1 is an overall schematic diagram of an organic EL display device according to a first embodiment of the present invention. It is sectional drawing which shows typically the organic EL element in 1st Embodiment. It is sectional drawing which shows the mode of the manufacturing process of the terminal area | region of the organic electroluminescence display in 1st Embodiment. It is sectional drawing which shows the mode of the manufacturing process of the terminal area | region of the organic electroluminescence display in 1st Embodiment. It is sectional drawing which shows the mode of the manufacturing process of the terminal area | region of the organic electroluminescence display in 1st Embodiment. It is sectional drawing which shows the mode of the manufacturing process of the terminal area | region of the organic electroluminescence display in 1st Embodiment. It is sectional drawing which shows the mode of the terminal area | region of the organic electroluminescence display in 1st Embodiment. It is a flowchart which shows the manufacturing process of the terminal area | region of the organic electroluminescent display apparatus in 1st Embodiment. It is sectional drawing which shows the mode of the terminal area | region of the organic electroluminescence display in 2nd Embodiment. It is a figure for demonstrating the manufacturing process of the terminal area | region of an organic electroluminescence display. It is a figure for demonstrating the manufacturing process of the terminal area | region of an organic electroluminescence display.
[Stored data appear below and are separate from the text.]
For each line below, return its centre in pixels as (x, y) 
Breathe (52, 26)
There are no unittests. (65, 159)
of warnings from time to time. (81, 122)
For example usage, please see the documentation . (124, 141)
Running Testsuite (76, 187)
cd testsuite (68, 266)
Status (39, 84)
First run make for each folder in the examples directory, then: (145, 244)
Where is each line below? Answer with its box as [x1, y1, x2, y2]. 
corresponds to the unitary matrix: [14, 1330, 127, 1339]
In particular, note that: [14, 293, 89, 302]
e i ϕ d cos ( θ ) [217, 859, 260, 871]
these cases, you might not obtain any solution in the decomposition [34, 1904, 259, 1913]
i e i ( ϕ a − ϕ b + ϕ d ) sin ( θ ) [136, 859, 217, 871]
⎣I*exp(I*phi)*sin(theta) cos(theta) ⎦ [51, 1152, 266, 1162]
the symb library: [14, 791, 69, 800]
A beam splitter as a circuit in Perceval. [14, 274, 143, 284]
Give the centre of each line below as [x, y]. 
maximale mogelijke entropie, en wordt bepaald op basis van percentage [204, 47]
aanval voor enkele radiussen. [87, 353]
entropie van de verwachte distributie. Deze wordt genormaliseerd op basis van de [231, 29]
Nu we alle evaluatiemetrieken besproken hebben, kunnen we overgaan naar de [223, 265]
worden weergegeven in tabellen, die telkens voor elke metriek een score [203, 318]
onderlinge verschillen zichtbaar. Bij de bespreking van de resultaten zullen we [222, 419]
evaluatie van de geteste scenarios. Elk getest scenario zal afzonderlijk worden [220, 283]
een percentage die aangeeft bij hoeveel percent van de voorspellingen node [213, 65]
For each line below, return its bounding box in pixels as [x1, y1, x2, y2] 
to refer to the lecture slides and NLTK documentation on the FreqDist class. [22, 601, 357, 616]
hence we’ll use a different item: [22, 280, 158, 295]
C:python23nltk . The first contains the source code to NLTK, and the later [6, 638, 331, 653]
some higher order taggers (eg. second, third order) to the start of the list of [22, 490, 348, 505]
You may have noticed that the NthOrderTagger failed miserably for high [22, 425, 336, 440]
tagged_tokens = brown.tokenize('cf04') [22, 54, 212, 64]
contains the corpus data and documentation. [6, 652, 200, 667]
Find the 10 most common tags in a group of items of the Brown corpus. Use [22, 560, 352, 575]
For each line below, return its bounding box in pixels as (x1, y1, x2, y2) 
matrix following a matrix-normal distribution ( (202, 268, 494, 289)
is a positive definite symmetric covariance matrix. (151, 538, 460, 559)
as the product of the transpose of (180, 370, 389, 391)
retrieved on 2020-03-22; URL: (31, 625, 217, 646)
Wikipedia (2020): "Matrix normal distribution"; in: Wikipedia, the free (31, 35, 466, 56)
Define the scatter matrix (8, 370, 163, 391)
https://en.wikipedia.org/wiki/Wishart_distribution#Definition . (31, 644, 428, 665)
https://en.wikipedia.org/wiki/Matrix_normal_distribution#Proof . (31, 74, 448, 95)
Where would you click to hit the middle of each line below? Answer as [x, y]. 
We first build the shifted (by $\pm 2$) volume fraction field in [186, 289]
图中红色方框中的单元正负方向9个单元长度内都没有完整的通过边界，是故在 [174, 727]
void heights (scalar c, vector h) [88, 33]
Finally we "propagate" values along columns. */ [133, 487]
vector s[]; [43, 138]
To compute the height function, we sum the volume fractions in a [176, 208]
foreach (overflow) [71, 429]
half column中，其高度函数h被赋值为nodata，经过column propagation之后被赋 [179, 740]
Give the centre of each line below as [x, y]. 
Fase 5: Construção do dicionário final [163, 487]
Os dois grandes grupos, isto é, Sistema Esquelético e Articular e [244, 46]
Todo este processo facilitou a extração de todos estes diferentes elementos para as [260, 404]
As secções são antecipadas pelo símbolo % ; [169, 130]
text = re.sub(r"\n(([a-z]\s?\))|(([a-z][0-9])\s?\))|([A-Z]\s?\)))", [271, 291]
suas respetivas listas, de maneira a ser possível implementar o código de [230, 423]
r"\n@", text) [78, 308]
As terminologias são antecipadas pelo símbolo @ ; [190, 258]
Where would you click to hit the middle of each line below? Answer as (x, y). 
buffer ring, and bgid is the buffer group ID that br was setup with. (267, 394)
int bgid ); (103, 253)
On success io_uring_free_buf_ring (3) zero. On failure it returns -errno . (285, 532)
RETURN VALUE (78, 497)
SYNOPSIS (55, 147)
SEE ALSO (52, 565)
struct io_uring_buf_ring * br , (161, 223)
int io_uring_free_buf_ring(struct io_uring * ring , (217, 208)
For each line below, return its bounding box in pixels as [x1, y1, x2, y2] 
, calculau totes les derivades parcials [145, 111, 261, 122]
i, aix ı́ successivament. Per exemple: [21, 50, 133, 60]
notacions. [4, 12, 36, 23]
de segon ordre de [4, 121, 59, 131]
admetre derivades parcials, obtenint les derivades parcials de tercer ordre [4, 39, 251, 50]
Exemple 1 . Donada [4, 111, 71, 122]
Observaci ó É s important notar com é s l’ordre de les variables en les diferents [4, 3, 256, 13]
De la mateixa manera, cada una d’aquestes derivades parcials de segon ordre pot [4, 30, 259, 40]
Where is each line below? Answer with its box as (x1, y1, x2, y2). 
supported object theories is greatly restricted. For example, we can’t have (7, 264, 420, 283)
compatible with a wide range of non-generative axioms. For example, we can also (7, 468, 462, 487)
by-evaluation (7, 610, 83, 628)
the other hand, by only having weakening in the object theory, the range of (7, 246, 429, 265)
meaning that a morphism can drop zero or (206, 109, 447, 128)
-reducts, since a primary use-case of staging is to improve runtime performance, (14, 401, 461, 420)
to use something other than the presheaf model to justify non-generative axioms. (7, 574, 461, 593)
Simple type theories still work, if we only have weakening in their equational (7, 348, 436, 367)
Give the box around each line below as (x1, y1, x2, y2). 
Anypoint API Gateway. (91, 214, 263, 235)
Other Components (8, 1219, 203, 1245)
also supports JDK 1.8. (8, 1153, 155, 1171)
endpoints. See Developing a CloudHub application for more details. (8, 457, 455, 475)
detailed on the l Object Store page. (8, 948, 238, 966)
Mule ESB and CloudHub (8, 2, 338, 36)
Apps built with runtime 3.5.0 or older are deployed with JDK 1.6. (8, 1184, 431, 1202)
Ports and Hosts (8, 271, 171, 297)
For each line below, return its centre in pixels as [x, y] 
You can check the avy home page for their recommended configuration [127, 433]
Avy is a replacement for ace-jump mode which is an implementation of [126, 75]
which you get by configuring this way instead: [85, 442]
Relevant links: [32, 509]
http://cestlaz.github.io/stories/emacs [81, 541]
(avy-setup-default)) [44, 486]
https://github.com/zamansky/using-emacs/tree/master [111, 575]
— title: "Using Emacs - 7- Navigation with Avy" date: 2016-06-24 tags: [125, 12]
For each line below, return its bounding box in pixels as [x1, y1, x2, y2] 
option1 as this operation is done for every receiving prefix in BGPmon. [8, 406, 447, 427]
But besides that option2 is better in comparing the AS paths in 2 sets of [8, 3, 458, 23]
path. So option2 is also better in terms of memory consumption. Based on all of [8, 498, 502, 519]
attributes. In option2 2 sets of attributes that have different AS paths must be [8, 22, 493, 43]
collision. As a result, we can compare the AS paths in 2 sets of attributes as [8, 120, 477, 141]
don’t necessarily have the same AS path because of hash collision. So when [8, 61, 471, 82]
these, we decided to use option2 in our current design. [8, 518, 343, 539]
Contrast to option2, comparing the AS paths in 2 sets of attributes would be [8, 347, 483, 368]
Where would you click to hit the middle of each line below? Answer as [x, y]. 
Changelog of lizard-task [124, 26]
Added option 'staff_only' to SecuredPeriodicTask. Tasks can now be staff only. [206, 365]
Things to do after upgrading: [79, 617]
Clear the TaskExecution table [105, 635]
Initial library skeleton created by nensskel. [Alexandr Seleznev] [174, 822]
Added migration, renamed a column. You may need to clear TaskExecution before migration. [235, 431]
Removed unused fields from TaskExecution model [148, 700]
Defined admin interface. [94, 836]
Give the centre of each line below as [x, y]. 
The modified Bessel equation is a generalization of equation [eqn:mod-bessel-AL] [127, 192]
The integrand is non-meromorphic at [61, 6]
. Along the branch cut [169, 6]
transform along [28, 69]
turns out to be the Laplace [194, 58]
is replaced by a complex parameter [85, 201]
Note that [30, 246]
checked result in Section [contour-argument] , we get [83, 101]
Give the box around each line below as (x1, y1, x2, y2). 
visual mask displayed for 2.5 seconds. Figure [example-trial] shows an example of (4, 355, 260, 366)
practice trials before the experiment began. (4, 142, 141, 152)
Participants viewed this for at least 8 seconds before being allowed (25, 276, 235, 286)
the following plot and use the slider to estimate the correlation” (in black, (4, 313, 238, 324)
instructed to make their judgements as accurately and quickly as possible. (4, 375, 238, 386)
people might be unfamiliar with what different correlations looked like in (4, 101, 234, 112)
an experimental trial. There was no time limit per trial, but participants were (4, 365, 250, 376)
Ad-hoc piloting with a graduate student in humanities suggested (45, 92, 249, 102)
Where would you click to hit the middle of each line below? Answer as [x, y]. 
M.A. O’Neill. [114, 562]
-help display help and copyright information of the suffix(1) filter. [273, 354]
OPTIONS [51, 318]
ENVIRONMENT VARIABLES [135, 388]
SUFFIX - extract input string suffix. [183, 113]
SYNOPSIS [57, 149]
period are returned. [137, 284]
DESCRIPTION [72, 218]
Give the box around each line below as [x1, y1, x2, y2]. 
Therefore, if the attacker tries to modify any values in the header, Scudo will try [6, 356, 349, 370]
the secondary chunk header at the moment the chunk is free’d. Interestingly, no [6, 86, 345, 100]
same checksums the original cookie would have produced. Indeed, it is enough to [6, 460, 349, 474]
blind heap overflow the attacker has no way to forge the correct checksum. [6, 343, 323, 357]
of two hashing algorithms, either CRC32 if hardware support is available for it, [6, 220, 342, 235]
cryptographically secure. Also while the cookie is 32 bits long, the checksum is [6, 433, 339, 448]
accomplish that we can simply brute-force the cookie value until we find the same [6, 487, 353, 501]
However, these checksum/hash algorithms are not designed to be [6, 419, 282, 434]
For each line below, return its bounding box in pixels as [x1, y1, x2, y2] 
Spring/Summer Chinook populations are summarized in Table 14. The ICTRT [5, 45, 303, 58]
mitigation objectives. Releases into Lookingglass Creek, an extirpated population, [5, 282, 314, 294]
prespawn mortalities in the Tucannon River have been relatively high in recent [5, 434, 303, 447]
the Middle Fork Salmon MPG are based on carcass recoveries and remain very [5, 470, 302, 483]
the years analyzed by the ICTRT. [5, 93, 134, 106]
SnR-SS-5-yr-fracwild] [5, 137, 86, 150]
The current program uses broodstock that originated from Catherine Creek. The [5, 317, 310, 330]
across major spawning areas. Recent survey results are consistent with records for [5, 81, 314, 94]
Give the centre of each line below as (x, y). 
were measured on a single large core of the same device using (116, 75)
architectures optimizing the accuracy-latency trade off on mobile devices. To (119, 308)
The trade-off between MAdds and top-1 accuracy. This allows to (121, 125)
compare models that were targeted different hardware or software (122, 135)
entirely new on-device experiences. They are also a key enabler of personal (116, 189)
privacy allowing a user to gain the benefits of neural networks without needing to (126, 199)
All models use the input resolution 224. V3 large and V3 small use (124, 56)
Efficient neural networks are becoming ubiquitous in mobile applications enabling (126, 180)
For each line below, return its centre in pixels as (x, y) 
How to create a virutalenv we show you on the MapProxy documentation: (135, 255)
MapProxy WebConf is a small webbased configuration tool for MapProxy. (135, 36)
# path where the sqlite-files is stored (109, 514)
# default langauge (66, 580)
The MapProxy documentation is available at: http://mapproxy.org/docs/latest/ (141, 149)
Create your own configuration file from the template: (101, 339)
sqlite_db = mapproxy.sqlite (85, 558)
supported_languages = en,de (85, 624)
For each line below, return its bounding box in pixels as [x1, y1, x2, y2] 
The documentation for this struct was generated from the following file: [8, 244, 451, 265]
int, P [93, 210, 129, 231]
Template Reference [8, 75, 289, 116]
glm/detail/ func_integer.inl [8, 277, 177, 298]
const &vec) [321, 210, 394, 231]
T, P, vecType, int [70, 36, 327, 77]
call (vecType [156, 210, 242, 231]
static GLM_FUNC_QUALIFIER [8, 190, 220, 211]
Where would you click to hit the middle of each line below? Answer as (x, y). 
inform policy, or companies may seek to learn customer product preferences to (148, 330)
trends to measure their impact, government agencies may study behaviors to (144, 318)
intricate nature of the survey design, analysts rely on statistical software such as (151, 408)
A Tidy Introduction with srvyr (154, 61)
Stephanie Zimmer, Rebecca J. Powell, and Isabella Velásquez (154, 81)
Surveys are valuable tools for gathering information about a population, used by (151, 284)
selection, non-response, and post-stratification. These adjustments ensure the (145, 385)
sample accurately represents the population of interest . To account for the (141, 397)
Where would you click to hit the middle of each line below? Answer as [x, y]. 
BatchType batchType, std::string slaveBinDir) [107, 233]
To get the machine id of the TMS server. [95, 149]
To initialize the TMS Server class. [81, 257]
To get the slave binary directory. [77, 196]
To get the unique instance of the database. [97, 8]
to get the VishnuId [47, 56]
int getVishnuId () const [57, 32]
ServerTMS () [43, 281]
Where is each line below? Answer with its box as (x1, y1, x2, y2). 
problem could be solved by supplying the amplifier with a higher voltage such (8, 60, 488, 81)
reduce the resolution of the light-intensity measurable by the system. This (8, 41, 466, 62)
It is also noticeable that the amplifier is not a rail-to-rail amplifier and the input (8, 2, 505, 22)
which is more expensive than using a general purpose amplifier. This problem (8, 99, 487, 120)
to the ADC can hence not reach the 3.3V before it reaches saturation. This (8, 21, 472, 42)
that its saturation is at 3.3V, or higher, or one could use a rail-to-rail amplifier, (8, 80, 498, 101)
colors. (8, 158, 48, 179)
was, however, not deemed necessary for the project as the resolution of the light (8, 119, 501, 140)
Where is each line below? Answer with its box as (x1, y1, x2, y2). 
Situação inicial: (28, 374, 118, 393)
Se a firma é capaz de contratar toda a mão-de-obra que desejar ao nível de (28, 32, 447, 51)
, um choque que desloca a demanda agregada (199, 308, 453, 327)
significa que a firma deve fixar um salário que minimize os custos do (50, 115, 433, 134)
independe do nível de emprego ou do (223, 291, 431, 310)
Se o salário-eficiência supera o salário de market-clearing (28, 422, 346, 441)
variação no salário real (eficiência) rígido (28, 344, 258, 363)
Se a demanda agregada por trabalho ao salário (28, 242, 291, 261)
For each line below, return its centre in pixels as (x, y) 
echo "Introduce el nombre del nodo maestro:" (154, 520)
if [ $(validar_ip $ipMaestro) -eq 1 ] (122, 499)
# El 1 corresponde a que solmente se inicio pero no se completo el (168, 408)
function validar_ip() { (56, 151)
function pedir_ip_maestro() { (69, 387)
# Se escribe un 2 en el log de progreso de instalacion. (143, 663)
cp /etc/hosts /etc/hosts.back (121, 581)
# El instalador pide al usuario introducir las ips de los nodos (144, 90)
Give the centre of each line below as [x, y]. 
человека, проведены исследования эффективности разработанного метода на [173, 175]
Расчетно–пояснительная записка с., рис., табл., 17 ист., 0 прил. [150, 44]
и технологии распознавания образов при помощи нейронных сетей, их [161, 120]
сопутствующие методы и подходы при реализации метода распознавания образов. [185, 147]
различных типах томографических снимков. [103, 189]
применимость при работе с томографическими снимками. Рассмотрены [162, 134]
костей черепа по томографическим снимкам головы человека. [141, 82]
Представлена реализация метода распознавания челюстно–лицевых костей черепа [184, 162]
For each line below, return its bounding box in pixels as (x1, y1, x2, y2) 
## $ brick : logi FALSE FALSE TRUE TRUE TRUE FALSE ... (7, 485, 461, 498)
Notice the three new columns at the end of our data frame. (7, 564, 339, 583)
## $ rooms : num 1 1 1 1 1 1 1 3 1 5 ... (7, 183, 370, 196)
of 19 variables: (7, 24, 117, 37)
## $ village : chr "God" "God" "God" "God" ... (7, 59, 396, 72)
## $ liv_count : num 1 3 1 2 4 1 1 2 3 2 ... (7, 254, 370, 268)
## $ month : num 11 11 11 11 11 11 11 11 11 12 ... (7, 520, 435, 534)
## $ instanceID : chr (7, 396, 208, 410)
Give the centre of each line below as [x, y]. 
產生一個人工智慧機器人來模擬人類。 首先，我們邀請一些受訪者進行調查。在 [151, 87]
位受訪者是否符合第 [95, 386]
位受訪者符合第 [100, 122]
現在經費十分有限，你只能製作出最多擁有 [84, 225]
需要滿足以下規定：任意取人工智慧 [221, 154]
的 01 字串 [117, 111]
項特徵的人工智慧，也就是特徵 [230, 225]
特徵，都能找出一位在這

  Hereinafter, organic EL display devices according to embodiments of the present invention will be described with reference to the drawings.

[First Embodiment]
FIG. 1 is a diagram schematically showing an entire organic EL display device 1 according to the first embodiment of the present invention. The organic EL display device 1 of the present embodiment includes a thin film transistor substrate SB configured by arranging a plurality of thin film transistors in a matrix, and a sealing substrate PU on which a color filter bonded to the thin film transistor substrate SB is formed. This is a top emission type that displays an image on the sealing substrate PU side.

  The display area DP of the organic EL display device 1 includes a plurality of pixels to be subjected to display control. The edge of the thin film transistor substrate SB is connected to a flexible printed circuit board and receives an external signal. A terminal area TE is arranged for the purpose. In the terminal region TE, a plurality of terminal wirings are arranged so as to be parallel to each other.

  On the thin film transistor substrate SB, a large number of scanning signal lines are laid out at regular intervals, and a large number of video signal lines are laid out at regular intervals in a direction perpendicular to the scanning signal lines. In each pixel region partitioned by these scanning signal lines and video signal lines, a thin film transistor used for switching of a MIS (Metal-Insulator-Semiconductor) structure, an anode electrode (anode), and an organic light emitting layer (organic EL layer) And a cathode electrode (cathode) is disposed. The anode electrode is formed separately for each pixel, and controls the light emission of the organic light emitting layer by generating a potential difference between the anode electrode and the cathode electrode by a signal from the video signal line supplied through the thin film transistor. .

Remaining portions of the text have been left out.